Restless energy stirs in his bedroom, a promise of the coming storm. Tired eyes stare up into the darkness, finding shapes in the obscure pattern of the water stained ceiling. It's hours before his alarm is set to go off, and yet Chas finds himself unable to return to sleep. Heaving a sigh he clicks on his bedside lamp, half expecting to see shadowy critters skittering across uneven floorboards, seeking refuge in holes rotted into mould streaked drywall.
Light floods the room, revealing no traces of truth to his imaginings.
The young man dresses and shoves his keys into his jacket pocket. As he walks out the door, he doubles back for the umbrella he'd bought on an impulse the previous day, much to the amusement of the cashier. It had been over one hundred degrees, the heat smothering and thick. Yesterday, rain was a fools dream.

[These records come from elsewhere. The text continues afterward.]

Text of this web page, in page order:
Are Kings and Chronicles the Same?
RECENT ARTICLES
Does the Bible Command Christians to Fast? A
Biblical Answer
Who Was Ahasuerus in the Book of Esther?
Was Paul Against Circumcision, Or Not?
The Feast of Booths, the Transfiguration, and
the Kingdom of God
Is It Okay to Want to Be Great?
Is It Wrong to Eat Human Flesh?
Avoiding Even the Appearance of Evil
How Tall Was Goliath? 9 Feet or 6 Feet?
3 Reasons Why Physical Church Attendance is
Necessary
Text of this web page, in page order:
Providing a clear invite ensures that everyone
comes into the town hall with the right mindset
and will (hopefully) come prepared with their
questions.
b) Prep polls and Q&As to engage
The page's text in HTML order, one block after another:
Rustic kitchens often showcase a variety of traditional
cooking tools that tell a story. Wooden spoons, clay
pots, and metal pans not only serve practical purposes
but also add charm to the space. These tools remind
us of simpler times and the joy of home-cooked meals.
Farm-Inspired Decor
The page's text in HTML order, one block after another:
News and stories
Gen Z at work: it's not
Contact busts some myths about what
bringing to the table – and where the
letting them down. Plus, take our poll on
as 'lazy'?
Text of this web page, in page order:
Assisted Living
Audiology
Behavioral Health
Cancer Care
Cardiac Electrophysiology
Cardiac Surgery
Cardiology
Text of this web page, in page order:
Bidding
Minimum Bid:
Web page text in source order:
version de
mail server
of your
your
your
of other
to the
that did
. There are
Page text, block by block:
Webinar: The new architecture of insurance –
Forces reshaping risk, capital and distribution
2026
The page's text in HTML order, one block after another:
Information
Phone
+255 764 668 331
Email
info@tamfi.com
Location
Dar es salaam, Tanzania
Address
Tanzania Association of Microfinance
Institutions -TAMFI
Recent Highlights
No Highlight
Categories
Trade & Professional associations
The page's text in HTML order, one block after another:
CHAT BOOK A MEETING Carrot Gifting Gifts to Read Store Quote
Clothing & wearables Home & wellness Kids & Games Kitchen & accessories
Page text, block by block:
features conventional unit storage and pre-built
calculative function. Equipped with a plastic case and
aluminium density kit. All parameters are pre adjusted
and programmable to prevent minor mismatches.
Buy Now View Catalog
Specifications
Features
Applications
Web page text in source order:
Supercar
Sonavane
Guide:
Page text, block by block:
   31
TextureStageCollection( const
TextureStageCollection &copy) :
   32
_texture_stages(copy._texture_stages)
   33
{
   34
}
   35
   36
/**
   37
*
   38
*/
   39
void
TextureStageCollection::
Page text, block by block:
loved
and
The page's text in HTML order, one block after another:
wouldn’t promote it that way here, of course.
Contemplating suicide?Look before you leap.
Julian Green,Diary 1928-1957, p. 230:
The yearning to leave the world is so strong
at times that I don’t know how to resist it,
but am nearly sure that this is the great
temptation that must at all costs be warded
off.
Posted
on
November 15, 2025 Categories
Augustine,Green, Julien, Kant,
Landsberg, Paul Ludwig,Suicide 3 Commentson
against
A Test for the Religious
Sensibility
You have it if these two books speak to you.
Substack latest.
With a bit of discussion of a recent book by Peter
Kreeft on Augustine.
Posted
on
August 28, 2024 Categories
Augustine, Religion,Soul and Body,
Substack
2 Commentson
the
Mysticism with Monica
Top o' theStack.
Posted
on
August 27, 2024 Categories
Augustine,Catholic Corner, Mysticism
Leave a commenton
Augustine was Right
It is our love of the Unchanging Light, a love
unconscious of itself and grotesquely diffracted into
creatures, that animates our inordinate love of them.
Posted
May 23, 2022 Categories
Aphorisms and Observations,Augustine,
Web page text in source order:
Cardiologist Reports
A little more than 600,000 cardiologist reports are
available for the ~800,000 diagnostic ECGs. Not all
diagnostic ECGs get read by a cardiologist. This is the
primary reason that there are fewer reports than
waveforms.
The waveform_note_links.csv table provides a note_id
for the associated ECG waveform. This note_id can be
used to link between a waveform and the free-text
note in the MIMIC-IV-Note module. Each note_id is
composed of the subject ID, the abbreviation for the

Outside the cool air licks at his face. Above him is a vast expanse of wine colored sky, speckled with stars peeking through the light pollution. Somehow he knows that storm clouds will form soon, unexpectedly and seemingly out of nothing. To most of the people below, looking up with pleasant surprise, the rain will be a treat. Only a select few will sense what it truly is; a harbinger of the end of days.
His dreams, muddled and fragmented, are the reason he senses the foreboding the rain brings. He dreamt about a hospital, shattering glass. A body plunging through water and into a desert hellscape, hands reaching up from within a woman's stomach and spreading veiny skin. He dreamt about eyes so dark they were almost obsidian, bearing into his soul and all his shortcomings.

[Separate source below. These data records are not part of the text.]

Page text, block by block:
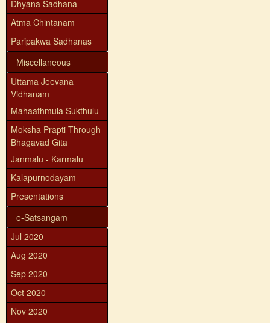
Dhyana Sadhana
Atma Chintanam
Paripakwa Sadhanas
Miscellaneous
Uttama Jeevana
Vidhanam
Mahaathmula Sukthulu
Moksha Prapti Through
Bhagavad Gita
Janmalu - Karmalu
Kalapurnodayam
Presentations
e-Satsangam
Jul 2020
Aug 2020
Sep 2020
Oct 2020
Nov 2020
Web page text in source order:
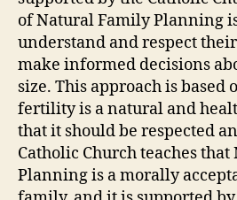
of Natural Family Planning
understand and respect
make informed decisions
size. This approach is based
fertility is a natural and
that it should be respected
Catholic Church teaches
Planning is a morally
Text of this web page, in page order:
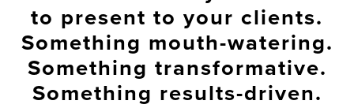
to present to your clients.
Something mouth-watering.
Something transformative.
Something results-driven.
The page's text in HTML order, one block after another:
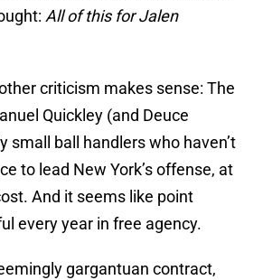
All of this for Jalen
criticism makes sense: The
Quickley (and Deuce
small ball handlers who haven’t
to lead New York’s offense, at
And it seems like point
every year in free agency.
gargantuan contract,
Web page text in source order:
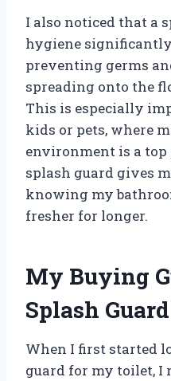
I also noticed that a
hygiene
preventing germs
spreading onto the
This is especially
kids or pets, where
environment is a
splash guard gives
knowing my
fresher for longer.
My Buying
Splash
When I first started
guard for my toilet, I
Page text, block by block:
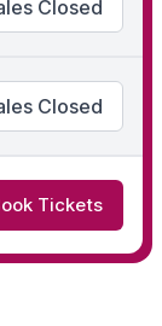
Closed
Closed
Tickets
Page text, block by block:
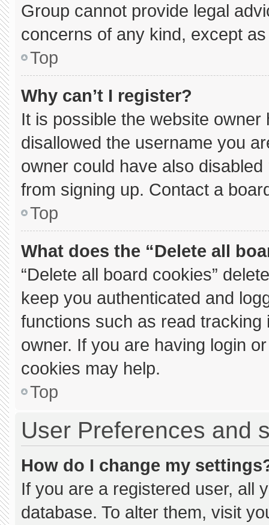
Group cannot provide legal
concerns of any kind, except
Top
Why can’t I register?
It is possible the website
disallowed the username you
owner could have also
from signing up. Contact a
Top
What does the “Delete all
“Delete all board cookies”
keep you authenticated and
functions such as read
owner. If you are having login
cookies may help.
Top
User Preferences and
How do I change my
If you are a registered user, all
database. To alter them, visit
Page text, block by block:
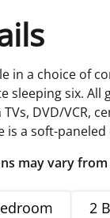
in a choice of
sleeping six.
DVD/VCR,
is a soft-
may vary
2
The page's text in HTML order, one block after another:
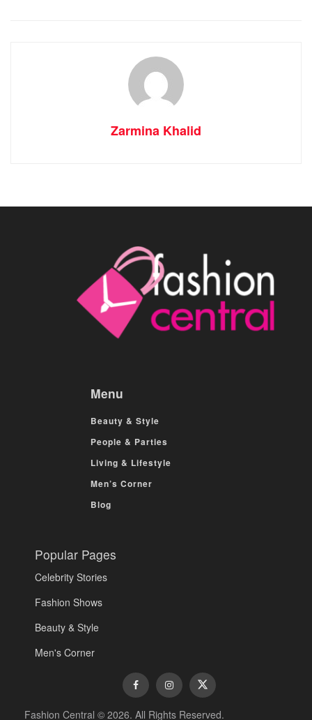
Zarmina Khalid
Menu
Beauty & Style
People & Parties
Living & Lifestyle
Men’s Corner
Blog
Popular Pages
Celebrity Stories
Fashion Shows
Beauty & Style
Men's Corner
Fashion Central © 2026. All Rights Reserved.
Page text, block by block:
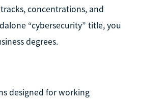
concentrations, and
“cybersecurity” title, you
degrees.
designed for working
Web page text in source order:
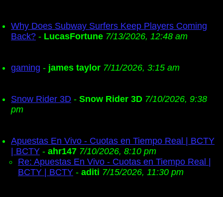
Why Does Subway Surfers Keep Players Coming
Back? - LucasFortune 7/13/2026, 12:48 am
gaming - james taylor 7/11/2026, 3:15 am
Snow Rider 3D - Snow Rider 3D 7/10/2026, 9:38
pm
Apuestas En Vivo - Cuotas en Tiempo Real | BCTY
| BCTY - ahr147 7/10/2026, 8:10 pm
Re: Apuestas En Vivo - Cuotas en Tiempo Real |
BCTY | BCTY - aditi 7/15/2026, 11:30 pm
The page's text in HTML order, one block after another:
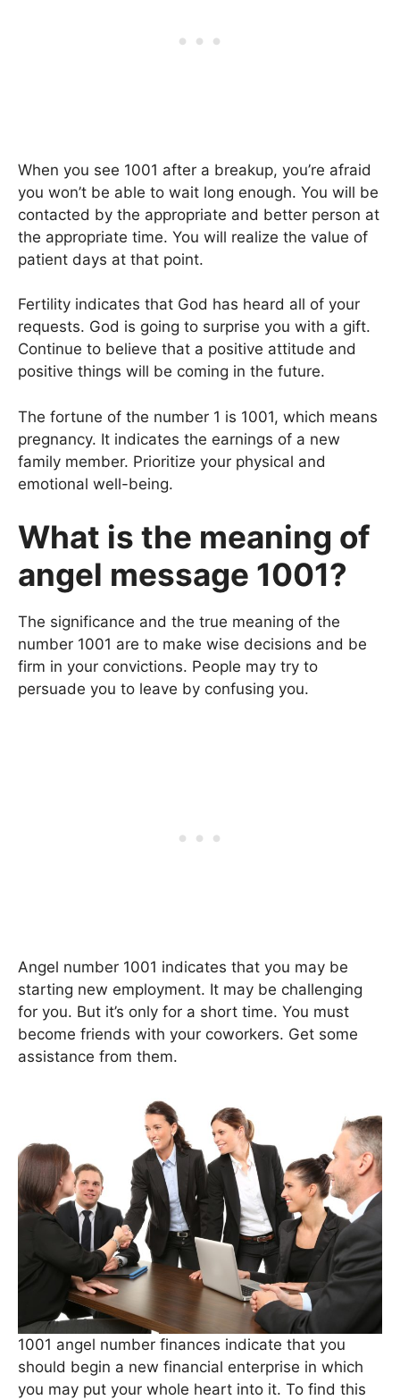
When you see 1001 after a breakup, you’re afraid
you won’t be able to wait long enough. You will be
contacted by the appropriate and better person at
the appropriate time. You will realize the value of
patient days at that point.
Fertility indicates that God has heard all of your
requests. God is going to surprise you with a gift.
Continue to believe that a positive attitude and
positive things will be coming in the future.
The fortune of the number 1 is 1001, which means
pregnancy. It indicates the earnings of a new
family member. Prioritize your physical and
emotional well-being.
What is the meaning of
angel message 1001?
The significance and the true meaning of the
number 1001 are to make wise decisions and be
firm in your convictions. People may try to
persuade you to leave by confusing you.
Angel number 1001 indicates that you may be
starting new employment. It may be challenging
for you. But it’s only for a short time. You must
become friends with your coworkers. Get some
assistance from them.
1001 angel number finances indicate that you
should begin a new financial enterprise in which
you may put your whole heart into it. To find this

He can't know it now, but these are glimpses into the battle that is to come. Most of the premonitious had been lost in wakefulness. One lingers, somewhere between consciousness and the haze of sleep. It's a grief-stricken face looking down at him. Rage tries to pull thin lips into a sneer. There's a hand, broad and warm, clutching at his shoulder.
And then-nothing. This phantom memory is vivid as he wakes, and as he adjusts his cap and starts the short walk to his cab, idly swinging the collapsed umbrella by the looped string on its handle, it evaporates away.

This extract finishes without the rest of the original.